One of my exes thinks I’m too emotional because I get stressed out when my cars die.
The man I was with after him thinks I’m emotionally repressed, that the only reason we’re broken up is because I was raised by alcoholics (because in his version of the story, we’re perfect together in every way), and that I’m high maintenance because I didn’t want to sleep in a car for three days at a Shakespeare festival (I insisted on a hostel instead).
In my version of the story, both of these men are wrong.
We all have our narrative about our relationships.
In my own narratives here, I’ve mentioned the narratives of the men who talk to me–the guy who thinks I’m “crazy” because I called him out on putting up a model’s picture instead of his own; the guy who thinks I’m a racist because I didn’t want a second date; etc.
Usually, those alternate reality narratives are just funny.
And then, sometimes, they’re not.
I went out on several dates with a guy I really liked, and he seemed to really like me too.
One Thursday, we were texting/flirting.
On that Friday, I asked him out on a date for the next night.
He told me he’d made a date with someone else since I’d ignored his text asking for a date on Thursday night.
I never got that text.
Of course, I searched my phone. I searched my mind.
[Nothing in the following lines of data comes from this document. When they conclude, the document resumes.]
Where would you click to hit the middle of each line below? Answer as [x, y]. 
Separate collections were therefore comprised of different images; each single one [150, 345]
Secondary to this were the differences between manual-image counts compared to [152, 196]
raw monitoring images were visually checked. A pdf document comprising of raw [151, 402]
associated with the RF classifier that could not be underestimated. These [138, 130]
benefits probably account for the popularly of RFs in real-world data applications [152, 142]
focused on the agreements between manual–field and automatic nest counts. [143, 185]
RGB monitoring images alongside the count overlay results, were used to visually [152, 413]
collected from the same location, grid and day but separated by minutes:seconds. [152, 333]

How many times had I dropped it that day?* Could something have happened if I was erasing a text from another friend and that one came in at the same time? (My phone, a really old flip phone, has trouble when I’m in text when someone sends me another one.)
I called and left a message apologizing.
I also apologized by text, explaining that I would have definitely gone out with him–and answered him as a matter of course–if I’d gotten the message.
He didn’t answer.
And I was thrown–I’d been the one who instigated our dates. I’d been the opposite of stand-offish. Why would he think I suddenly became a bitch who would just ignore him?
On that Sunday, I sent him another message, explaining that while I didn’t know what happened to the message, I did know I liked him a lot.
He told me he didn’t know why I was lying–that his phone told him I got the message. He said he wasn’t interested in my games.
Of course, I have my own narrative about all this–he must have been really hurt by someone before.
In the words of my therapist, his response is “diagnosable.”
Usually, diagnosable responses to me/my words are easily tossed aside. Hell, I’m going to be using the story of the guy who thinks I’m a racist in my stand-up routine this Thursday.**
It’s different, though, because I liked this guy. I care about what he thinks of me.
I care that there’s a narrative out there about me that so different from my own.

 

 

*Yes, he knows I have an old flip phone. When I showed it to him on our first date, I told him that I have it because I drop it all the time.

**My students have their stand-up final this Thursday, from 1-3 in 6 Wellman. As usual, I’m opening for them. As usual, you’re all invited.